Уже смеркалось, когда автомашина остановилась у белого домика заставы. Чьи-то услужливые руки помогли Тане выбраться из кузова. Лейтенант Прокопян ринулся ей навстречу, протянул роскошный букет цветов.

– Это от нас, – сказал он. – Поздравляем с благополучным прибытием!

Девушка взяла букет, зарылась лицом в нежных лепестках. Лейтенанта Морозова как-то оттеснили на задний план. Мария Васильевна всплеснула руками, поцеловала Таню трижды в щеки, прослезилась:

– Такая молодая… Совсем ребенок! Вот и я к своему Силычу приехала такой…

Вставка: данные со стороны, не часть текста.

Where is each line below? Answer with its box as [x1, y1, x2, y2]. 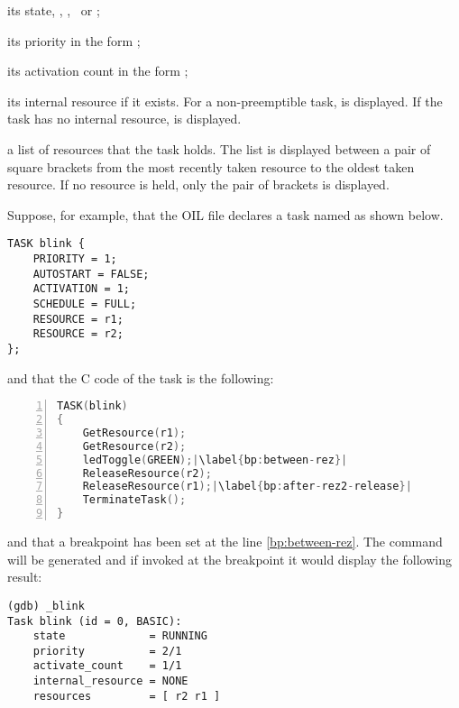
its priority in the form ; [7, 31, 141, 50]
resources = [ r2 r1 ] [32, 689, 221, 703]
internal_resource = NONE [32, 675, 188, 688]
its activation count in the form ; [7, 61, 188, 80]
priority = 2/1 [32, 644, 182, 657]
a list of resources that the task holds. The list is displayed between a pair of [7, 139, 431, 158]
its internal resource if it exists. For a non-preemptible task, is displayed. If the [7, 91, 443, 110]
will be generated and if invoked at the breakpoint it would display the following [7, 549, 452, 568]

Она взяла Таню за руку, как маленькую девочку, и повела осматривать «хоромы». Когда смысл, всего происшедшего дошел до сознания Морозова, он почувствовал, как запылали его щеки. Ему хотелось закричать: «Это ошибка! Она вовсе не моя жена…» Но он ничего не сказал и бросился в холостяцкую палатку! Теперь его место было здесь, только здесь. Он лег на постель Прокопяна и лежал до тех пор, пока чья-то рука не коснулась его плеча. Это был Прокопян. Он уже успел узнать все от Шарипова.

– Ничего, Федя, ничего… – говорил лейтенант тихо. – Ты, главное, не расстраивайся. А мы ведь все понимаем. Бывает и хуже. Вот у меня, например… Ты только не расстраивайся…

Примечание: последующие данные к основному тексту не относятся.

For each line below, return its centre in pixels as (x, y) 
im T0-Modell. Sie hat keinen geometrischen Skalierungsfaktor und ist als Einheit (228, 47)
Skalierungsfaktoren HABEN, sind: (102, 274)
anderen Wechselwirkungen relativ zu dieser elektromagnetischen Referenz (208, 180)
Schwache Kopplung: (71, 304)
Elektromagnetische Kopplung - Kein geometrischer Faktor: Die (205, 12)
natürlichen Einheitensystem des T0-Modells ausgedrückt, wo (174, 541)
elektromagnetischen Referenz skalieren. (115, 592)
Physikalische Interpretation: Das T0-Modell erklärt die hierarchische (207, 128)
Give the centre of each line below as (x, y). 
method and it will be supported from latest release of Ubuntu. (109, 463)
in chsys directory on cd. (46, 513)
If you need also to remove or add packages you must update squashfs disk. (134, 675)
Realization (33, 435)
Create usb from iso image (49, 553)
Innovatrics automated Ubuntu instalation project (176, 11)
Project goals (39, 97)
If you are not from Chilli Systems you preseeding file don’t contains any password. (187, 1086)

…Таня Егорова ушла с заставы очень рано. Она упросила, чтобы ее отправили еще до рассвета. Она взяла свой маленький потертый чемоданчик, и Шарипов повел ее по горным тропам.

Ей устроили такую шумную встречу!.. А потом оказалось, что ждали совсем другую, совсем другую девушку – невесту лейтенанта Морозова. А она, Таня, сама того не ведая, поставила лейтенанта в неловкое положение. И от этого было скверно на сердце. И горы больше не казались такими заманчивыми. Все как-то померкло. Глупая ошибка… почти анекдот. Над этим нелепым приключением можно было бы посмеяться…

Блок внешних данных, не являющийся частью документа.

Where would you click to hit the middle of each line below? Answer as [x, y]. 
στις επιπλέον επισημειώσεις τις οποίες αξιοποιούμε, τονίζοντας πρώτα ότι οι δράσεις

Она представила себе лицо лейтенанта Морозова, горькую складку у губ, грустные глаза, и жалость к молодому человеку переполнила ее. Если бы она могла хоть как-нибудь подбодрить его!

…Пришла зима с ее снежными буранами. Свистел, завывал за окном ветер. Офицеры снова перебрались в большую комнату. Лейтенант Морозов словно выздоравливал от тяжелой длительной болезни. Он не получал больше писем от Людмилы и все же много думал о ней. Он любил ее по-прежнему, правда, с болью и горечью. Ее нельзя было просто забыть, вычеркнуть из жизни. Он поднимался среди ночи и сквозь метель шел на границу. Он не щадил себя, все делал с каким-то ожесточением.

Майор Глущенко иногда укоризненно покачивал головой:

– Совсем извелся Морозов. На щеках только кожа.

– Любовь… – задумчиво говорила Мария Васильевна и поджимала губы. – А ведь Танечка – неплохая девушка. Вот взял бы Федюшка да и женился на ней.

– Много ты понимаешь в сердечных делах! – сердился Глущенко. – Настоящая любовь, она раз в жизни приходит. Женился, женился… Легко сказать: женился бы. Вот я на тебе женился и таскаю по всем заставам. Нас, пограничников, нелегко любить. Для этого очень большое сердце иметь нужно. Таня, конечно, хорошая девушка. Прокопян все по ней вздыхает, рвется в Кияк…

Еще до наступления зимы Тане Егоровой дважды пришлось побывать на заставе. Сотрудники биологической станции появились на лошадях. Они везли с собой саженцы и мешочки с семенами, чтобы передать их колхозникам отдаленных кишлаков. Таня совсем освоилась с новой обстановкой и отважно пускалась в экскурсии по горным тропам, показывала колхозникам, как надо делать прививки растениям, как за ними ухаживать, читала лекции. Девушку в кепке с большим козырьком и в клетчатом джемпере многие уже знали и встречали приветливо, как старую знакомую.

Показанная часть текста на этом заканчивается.